Within the kidney, GLP-1 clearance is primarily due to neutral endopoeptidase (NEP). Prolonged GLP-1 stability has been shown by a combined inhibition of NEP and DPP-IV in pigs. Deacon and co-workers have shown that treatment of diabetic rats with a combination of a DPP-IV and a NEP inhibitor results in glucose-lowering effects superior to those observed using only a DPP-IV inhibitor.
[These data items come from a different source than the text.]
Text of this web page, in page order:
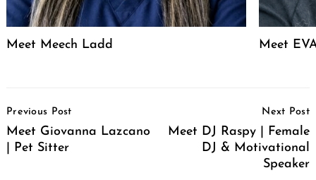
Meet Meech Ladd Meet
Navigation
Previous Post
Meet Giovanna Lazcano
| Pet Sitter
Next Post
Meet DJ Raspy | Female
DJ & Motivational
Speaker
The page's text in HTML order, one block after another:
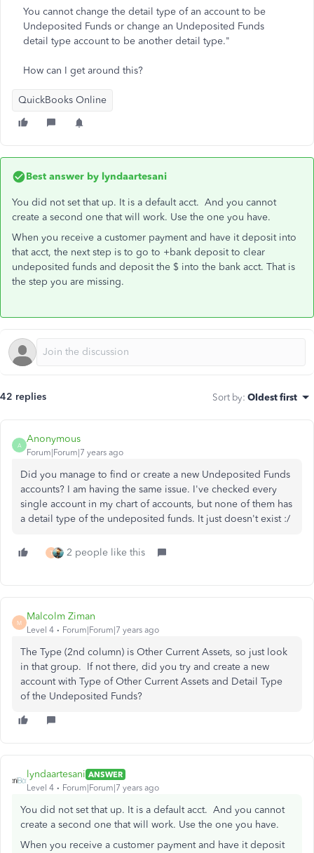
You cannot change the detail type of an account to be
Undeposited Funds or change an Undeposited Funds
detail type account to be another detail type."
How can I get around this?
QuickBooks Online
Best answer by lyndaartesani
You did not set that up. It is a default acct. And you cannot
create a second one that will work. Use the one you have.
When you receive a customer payment and have it deposit into
that acct, the next step is to go to +bank deposit to clear
undeposited funds and deposit the $ into the bank acct. That is
the step you are missing.
42 replies Sort by: Oldest first
A
Anonymous
Forum|Forum|7 years ago
Did you manage to find or create a new Undeposited Funds
accounts? I am having the same issue. I've checked every
single account in my chart of accounts, but none of them has
a detail type of the undeposited funds. It just doesn't exist :/
T 2 people like this
M
Malcolm Ziman
Level 4 Forum|Forum|7 years ago
The Type (2nd column) is Other Current Assets, so just look
in that group. If not there, did you try and create a new
account with Type of Other Current Assets and Detail Type
of the Undeposited Funds?
lyndaartesani ANSWER
Level 4
Forum|Forum|7 years ago
You did not set that up. It is a default acct. And you cannot
create a second one that will work. Use the one you have.
When you receive a customer payment and have it deposit
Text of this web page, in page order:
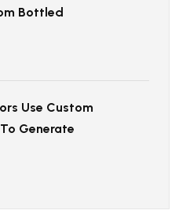
Bottled
Use Custom
Generate
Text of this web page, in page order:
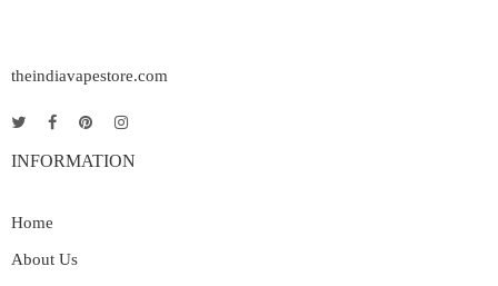
theindiavapestore.com
INFORMATION
Home
About Us
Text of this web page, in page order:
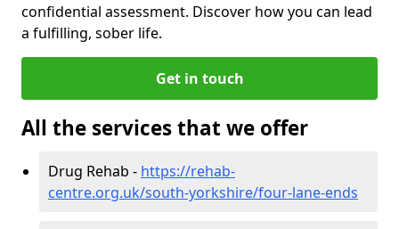
confidential assessment. Discover how you can lead
a fulfilling, sober life.
Get in touch
All the services that we offer
Drug Rehab - https://rehab-
centre.org.uk/south-yorkshire/four-lane-ends
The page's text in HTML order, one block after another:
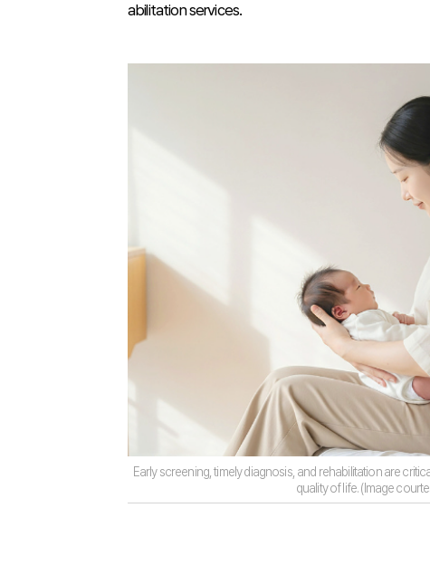
abilitation services.
Early screening, timely diagnosis, and rehabilitation are
quality of life. (Image
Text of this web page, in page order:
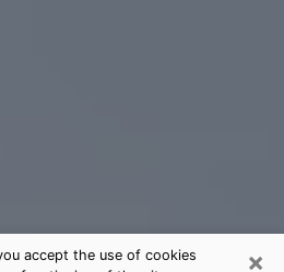
×
accept the use of cookies
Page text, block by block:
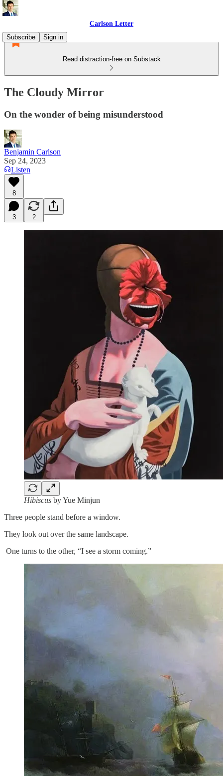
Carlson Letter
Subscribe
Sign in
Read distraction-free on Substack
The Cloudy Mirror
On the wonder of being misunderstood
Benjamin Carlson
Sep 24, 2023
Listen
8
3 2
Hibiscus by Yue Minjun
Three people stand before a window.
They look out over the same landscape.
One turns to the other, “I see a storm coming.”
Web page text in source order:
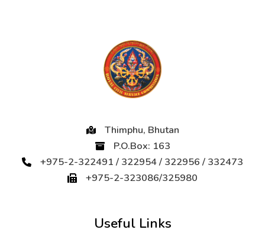
Thimphu, Bhutan
P.O.Box: 163
+975-2-322491 / 322954 / 322956 / 332473
+975-2-323086/325980
Useful Links
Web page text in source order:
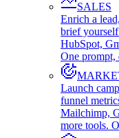
SALES
Enrich a
brief
HubSpot,
One prompt,
Launch
funnel
Mailchimp,
more tools.
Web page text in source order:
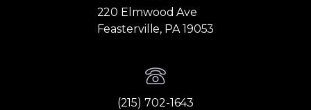
220 Elmwood Ave
Feasterville, PA 19053
(215) 702-1643
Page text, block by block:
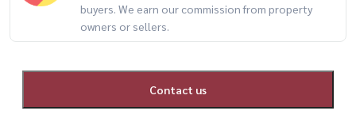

The rationally designed dual inhibition of two molecular targets involved in a disease is best exemplified by the drug Omapatrilat. This compound is used in the treatment of hypertension and chronic heart failure as a result of the synergistic effects of the component drugs on polypeptide levels. It simultaneously inhibits two zinc-containing endopeptidases: angiotensin converting enzyme (ACE) and NEP.
Based on the structural knowledge of NEP and DPP-IV, in particular the understanding of their sub-site specificity, a dual inhibition concept was followed. Inhibitors of DPP-IV can be linked via their terminal unprimed substituent with NEP inhibitors either with their terminal unprimed residue, their two-primed residue or the C-terminal moiety.